悲劇の一週間を過ごしたバルセロナ 明確に示された“輝かしき一時代”の最期
混乱するクラブにまん延しだした“危機感”と“恐怖”
クラシコ決戦となる16日の国王杯決勝。バルセロナにとっては、ここでの勝敗が今後のクラブの命運を握るといっても過言ではない 【Getty Images】
そのような状況下、マルティーノは現在ヨーロッパで最も堅固な守備組織を誇るアトレティコを相手に、勝利が必須の立場にあった第2レグでも両サイドにウイングを配置せず、多数の“フゴネス(創造者)”を中盤に並べる第1レグのプランを継続した。
一方、ハビエル・マスチェラーノ、マルク・バルトラ、ホセ・マヌエル・ピントのトライアングルが守備の穴だと考えたアトレティコの指揮官ディエゴ・シメオネは、第2レグでは専守防衛のプランを変更し、前から圧力をかけて攻めに出ることをチームに命じた。その結果、バルセロナは開始20分までに失点シーン以外にもクロスバーを強打したシュートを3本も打たれるという、近年経験したことのなかった窮地に追い込まれたのだった。
この敗戦が招いた危機的状況はクラブとその周囲に混乱をもたらし、一時は克服できたと思われていたバルセロナとカタルーニャに染み付く人々の被害者意識を再燃させることになる。わずか3日間のうちに三冠獲得への希望が潰えると、人々は今季の全タイトルだけでなく、近年続いてきた栄光のサイクルをも失ってしまうという恐怖に支配されるようになった。
国王杯決勝は傷ついた自尊心を回復する極めて重要な一戦
この試合でレアルは、崩壊しつつあるバルセロナの今季に終止符を打つ死刑執行人となるかもしれない。
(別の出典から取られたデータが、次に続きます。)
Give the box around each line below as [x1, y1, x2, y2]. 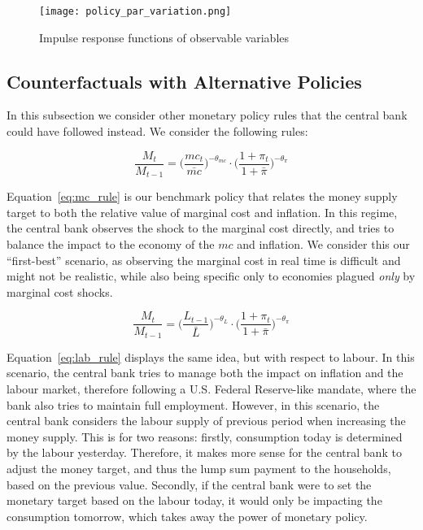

一方、バルセロナにとってこの国王杯は、シーズン無冠に終わることを避けるため、そして傷ついた自尊心を回復するためにも極めて重要なタイトルとなる。
アトレティコはそんなバルセロナと対照的な状況にあると言える。新たに台頭してきた新鋭として、成長著しい旬なチームとして、そして人々に活力を与える希望的存在として、彼らは心身共にこの上なく充実した状態にあるだけでなく、運をも味方につけながら快進撃を続けている。
彼らは自分たちが歴史的なシーズンを送っていること、リーガとCLの2冠獲得、さらには74年のチャンピオンズカップ決勝で敗れたバイエルン・ミュンヘンに対して40年越しのリベンジを果たせる可能性があることをよく自覚している。
昨日は上、今日は下、そして明日はどこにいるのか分からない。それがフットボールであり、世界中に普及し一大興行と化したこのスポーツの定めである。
近年輝かしい成功の味を堪能してきたバルセロナは今、栄光のサイクルの終わりに直面する恐怖に怯えながら、過去に歩んできた混沌とした時代へと通じる道を引き返しはじめている。